*YOUR TASK*. Look through the material below. Copy each line that contains the string "Added".

*ENTRIES PROVIDED*.
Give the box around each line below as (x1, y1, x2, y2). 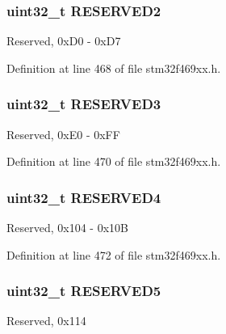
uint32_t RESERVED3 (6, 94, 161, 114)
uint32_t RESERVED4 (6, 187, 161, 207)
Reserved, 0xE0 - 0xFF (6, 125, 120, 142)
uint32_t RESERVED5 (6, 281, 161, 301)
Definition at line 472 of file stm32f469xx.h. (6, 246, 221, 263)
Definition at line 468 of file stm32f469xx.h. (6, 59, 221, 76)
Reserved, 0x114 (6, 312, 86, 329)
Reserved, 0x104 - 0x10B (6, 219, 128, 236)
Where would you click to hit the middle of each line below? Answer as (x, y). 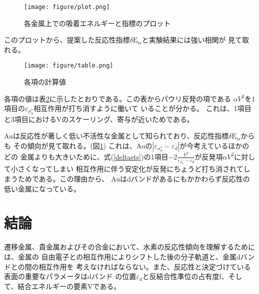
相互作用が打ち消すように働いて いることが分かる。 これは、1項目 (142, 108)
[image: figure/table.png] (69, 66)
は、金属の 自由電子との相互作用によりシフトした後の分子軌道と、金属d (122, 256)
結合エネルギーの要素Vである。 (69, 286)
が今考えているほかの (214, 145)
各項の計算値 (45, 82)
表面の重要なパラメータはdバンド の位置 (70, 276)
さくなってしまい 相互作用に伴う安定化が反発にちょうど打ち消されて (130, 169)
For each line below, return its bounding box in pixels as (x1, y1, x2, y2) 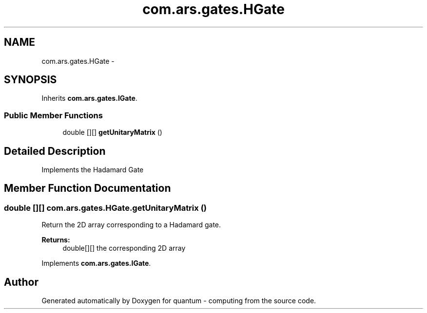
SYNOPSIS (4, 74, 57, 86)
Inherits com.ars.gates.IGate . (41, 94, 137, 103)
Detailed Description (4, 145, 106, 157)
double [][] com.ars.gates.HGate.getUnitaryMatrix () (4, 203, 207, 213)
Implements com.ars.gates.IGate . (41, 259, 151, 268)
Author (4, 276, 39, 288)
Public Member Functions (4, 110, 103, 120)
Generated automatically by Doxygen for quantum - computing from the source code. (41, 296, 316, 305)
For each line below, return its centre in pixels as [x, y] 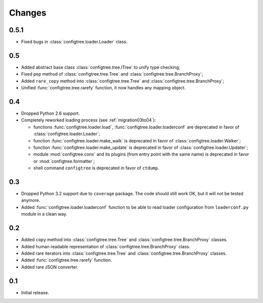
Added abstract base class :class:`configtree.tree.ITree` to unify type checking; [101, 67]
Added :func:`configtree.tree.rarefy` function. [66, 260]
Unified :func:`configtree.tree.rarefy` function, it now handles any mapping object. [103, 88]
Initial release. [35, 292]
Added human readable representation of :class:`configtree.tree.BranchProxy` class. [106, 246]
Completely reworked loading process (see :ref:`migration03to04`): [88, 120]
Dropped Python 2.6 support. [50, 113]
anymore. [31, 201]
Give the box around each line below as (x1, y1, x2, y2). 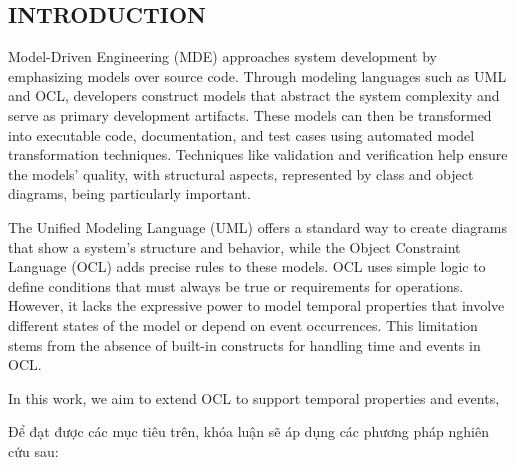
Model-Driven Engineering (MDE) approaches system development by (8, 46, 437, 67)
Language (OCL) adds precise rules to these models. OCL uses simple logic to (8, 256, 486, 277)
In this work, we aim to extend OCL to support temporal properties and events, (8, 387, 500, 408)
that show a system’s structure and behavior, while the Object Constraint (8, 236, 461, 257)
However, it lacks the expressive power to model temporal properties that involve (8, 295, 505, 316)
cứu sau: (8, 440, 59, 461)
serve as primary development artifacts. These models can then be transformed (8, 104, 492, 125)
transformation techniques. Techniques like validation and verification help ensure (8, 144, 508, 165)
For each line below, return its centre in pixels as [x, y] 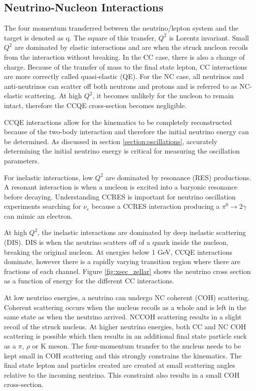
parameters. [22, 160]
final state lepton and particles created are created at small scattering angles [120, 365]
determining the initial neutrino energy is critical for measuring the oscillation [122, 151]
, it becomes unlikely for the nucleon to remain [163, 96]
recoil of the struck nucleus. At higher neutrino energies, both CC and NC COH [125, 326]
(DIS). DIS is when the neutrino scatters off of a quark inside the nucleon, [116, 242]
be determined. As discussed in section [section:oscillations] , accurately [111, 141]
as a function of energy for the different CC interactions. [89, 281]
* * *
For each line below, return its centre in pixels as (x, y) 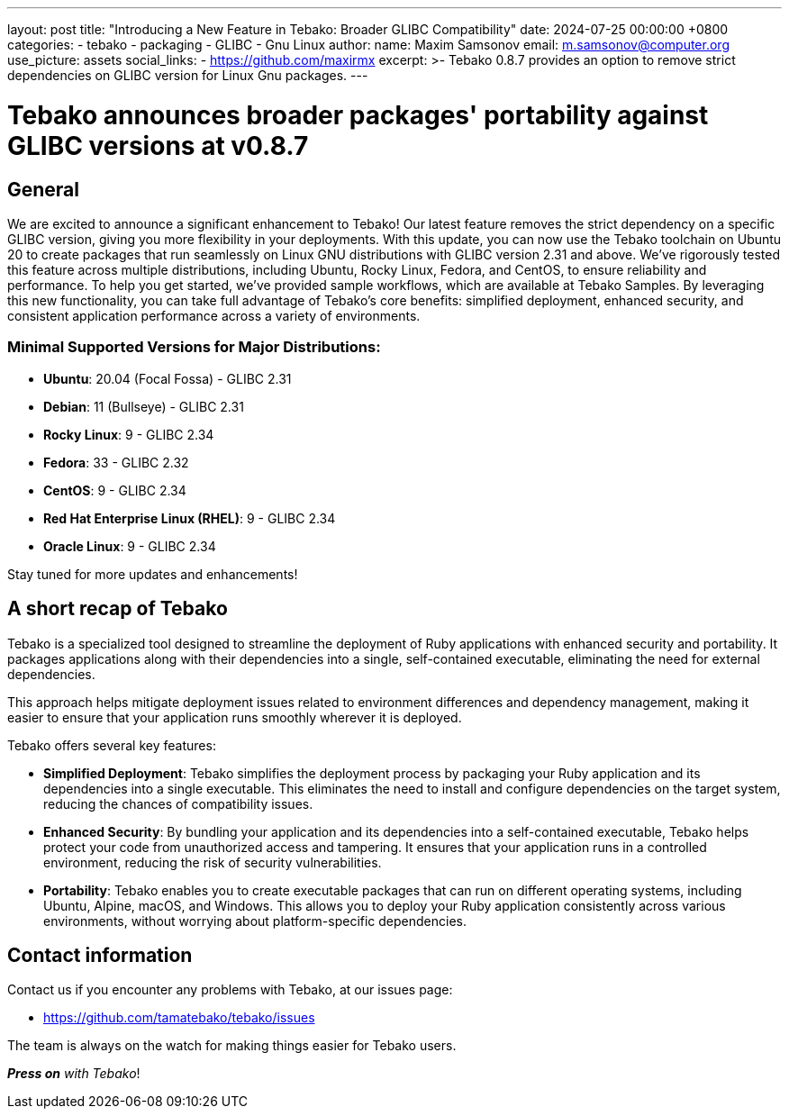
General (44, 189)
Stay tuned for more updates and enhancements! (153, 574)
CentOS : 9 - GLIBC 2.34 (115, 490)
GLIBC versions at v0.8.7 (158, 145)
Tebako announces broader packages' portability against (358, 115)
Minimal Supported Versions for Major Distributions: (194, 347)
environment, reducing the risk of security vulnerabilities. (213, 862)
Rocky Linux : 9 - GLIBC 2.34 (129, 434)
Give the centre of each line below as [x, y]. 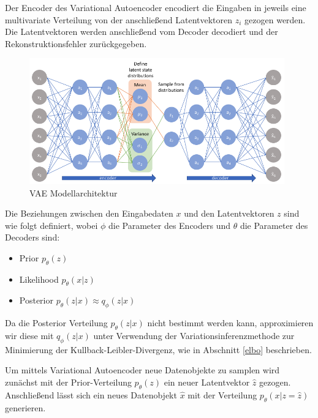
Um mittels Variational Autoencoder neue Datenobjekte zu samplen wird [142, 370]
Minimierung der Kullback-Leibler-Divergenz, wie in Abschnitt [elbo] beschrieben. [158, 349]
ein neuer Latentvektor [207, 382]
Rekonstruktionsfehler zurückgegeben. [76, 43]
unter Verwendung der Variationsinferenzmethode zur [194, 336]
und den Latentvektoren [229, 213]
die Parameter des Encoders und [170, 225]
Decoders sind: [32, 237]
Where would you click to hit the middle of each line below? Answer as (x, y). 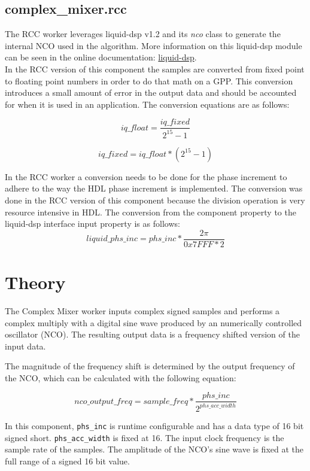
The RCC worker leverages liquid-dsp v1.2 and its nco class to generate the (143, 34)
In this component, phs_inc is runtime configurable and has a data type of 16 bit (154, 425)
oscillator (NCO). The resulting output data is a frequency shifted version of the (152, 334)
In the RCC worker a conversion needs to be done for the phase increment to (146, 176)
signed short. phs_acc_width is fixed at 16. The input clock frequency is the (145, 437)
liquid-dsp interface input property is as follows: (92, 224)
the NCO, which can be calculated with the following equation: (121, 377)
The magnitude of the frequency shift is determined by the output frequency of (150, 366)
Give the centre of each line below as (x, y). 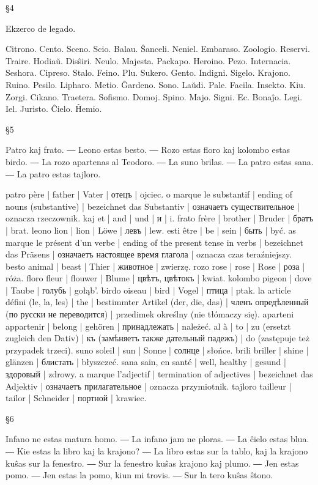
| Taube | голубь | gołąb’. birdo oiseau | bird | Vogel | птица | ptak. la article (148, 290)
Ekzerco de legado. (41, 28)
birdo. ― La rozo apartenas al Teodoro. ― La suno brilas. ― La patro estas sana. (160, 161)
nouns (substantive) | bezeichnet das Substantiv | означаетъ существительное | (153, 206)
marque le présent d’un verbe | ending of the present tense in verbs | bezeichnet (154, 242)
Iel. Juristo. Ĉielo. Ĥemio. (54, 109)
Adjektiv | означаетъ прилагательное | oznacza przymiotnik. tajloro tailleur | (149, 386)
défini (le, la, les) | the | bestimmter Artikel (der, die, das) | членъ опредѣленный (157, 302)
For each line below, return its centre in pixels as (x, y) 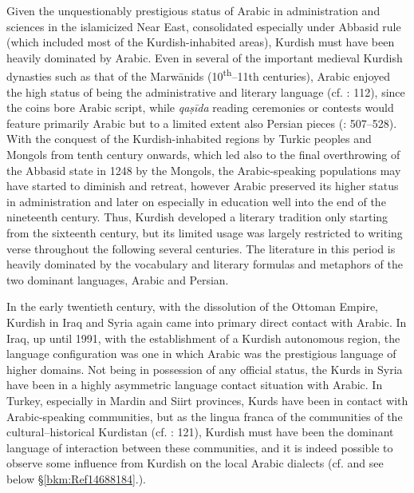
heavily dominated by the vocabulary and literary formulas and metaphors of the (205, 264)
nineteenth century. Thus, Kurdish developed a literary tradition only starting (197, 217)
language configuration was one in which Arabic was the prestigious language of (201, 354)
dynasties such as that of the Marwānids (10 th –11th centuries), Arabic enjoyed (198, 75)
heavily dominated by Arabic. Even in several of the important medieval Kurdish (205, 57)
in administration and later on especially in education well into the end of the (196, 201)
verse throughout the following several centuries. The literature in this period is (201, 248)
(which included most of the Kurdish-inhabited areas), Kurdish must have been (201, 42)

*RESPONSE TO THIS TASK*.
Added abstract base class :class:`configtree.tree.ITree` to unify type checking; [101, 67]
Added :func:`configtree.tree.rarefy` function. [66, 260]
Added human readable representation of :class:`configtree.tree.BranchProxy` class. [106, 246]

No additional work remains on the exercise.